> [Work item] Search the records for the word "sidehustle" and pick out every line that has it.

> [Records provided]
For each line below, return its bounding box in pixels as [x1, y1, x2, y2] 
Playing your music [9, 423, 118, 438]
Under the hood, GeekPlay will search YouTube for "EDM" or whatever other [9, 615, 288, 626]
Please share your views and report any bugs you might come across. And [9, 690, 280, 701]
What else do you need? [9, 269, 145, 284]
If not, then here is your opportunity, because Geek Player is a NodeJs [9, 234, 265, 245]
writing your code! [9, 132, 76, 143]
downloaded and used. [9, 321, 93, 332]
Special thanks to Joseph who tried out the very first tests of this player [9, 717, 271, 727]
* * *
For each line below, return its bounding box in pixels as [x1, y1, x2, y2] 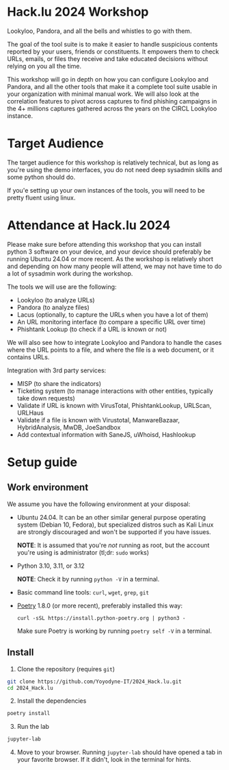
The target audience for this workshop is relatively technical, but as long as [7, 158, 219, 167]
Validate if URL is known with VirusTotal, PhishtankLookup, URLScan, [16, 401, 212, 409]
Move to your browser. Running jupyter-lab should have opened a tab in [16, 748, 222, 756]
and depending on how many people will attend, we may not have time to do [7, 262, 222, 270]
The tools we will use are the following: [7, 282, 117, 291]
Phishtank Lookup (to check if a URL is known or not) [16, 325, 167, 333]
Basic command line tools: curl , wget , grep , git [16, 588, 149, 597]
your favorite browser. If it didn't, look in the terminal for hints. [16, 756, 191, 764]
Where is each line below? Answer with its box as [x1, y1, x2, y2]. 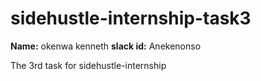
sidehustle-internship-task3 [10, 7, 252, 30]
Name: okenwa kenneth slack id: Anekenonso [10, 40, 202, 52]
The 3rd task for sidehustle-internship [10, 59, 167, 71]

> [Result of the exercise]
sidehustle-internship-task3 [10, 7, 252, 30]
The 3rd task for sidehustle-internship [10, 59, 167, 71]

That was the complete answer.